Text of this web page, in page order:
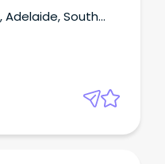
of confidential,
and executive
work to ensure
of Heath
Adelaide, South
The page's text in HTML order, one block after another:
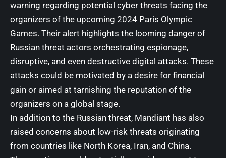
warning regarding potential cyber threats facing the
organizers of the upcoming 2024 Paris Olympic
Games. Their alert highlights the looming danger of
Russian threat actors orchestrating espionage,
disruptive, and even destructive digital attacks. These
attacks could be motivated by a desire for financial
gain or aimed at tarnishing the reputation of the
organizers on a global stage.
In addition to the Russian threat, Mandiant has also
raised concerns about low-risk threats originating
from countries like North Korea, Iran, and China.
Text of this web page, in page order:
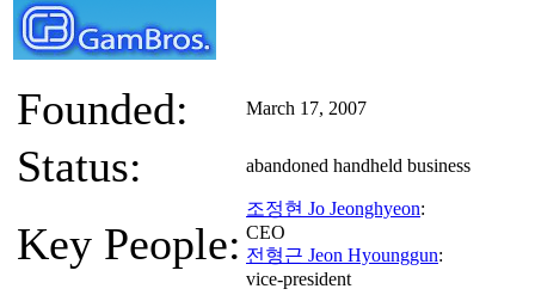
Founded: March 17, 2007
Status: abandoned handheld business
Key People:
조정현 Jo Jeonghyeon:
CEO
전형근 Jeon Hyounggun:
vice-president
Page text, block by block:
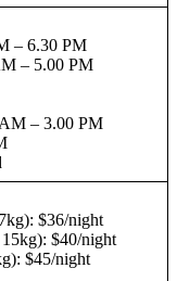
– 6.30 PM
– 5.00 PM
– 3.00 PM
$36/night
$40/night
$45/night

-=-=-=-=-

- **YOUR OBJECTIVE**:
Copy out every line above, word for word, minus images.

- **TASK OUTPUT**:
Text of this web page, in page order:
of confidential,
and executive
work to ensure
of Heath
Adelaide, South
The page's text in HTML order, one block after another:
warning regarding potential cyber threats facing the
organizers of the upcoming 2024 Paris Olympic
Games. Their alert highlights the looming danger of
Russian threat actors orchestrating espionage,
disruptive, and even destructive digital attacks. These
attacks could be motivated by a desire for financial
gain or aimed at tarnishing the reputation of the
organizers on a global stage.
In addition to the Russian threat, Mandiant has also
raised concerns about low-risk threats originating
from countries like North Korea, Iran, and China.
Text of this web page, in page order:
Founded: March 17, 2007
Status: abandoned handheld business
Key People:
조정현 Jo Jeonghyeon:
CEO
전형근 Jeon Hyounggun:
vice-president
Page text, block by block:
– 6.30 PM
– 5.00 PM
– 3.00 PM
$36/night
$40/night
$45/night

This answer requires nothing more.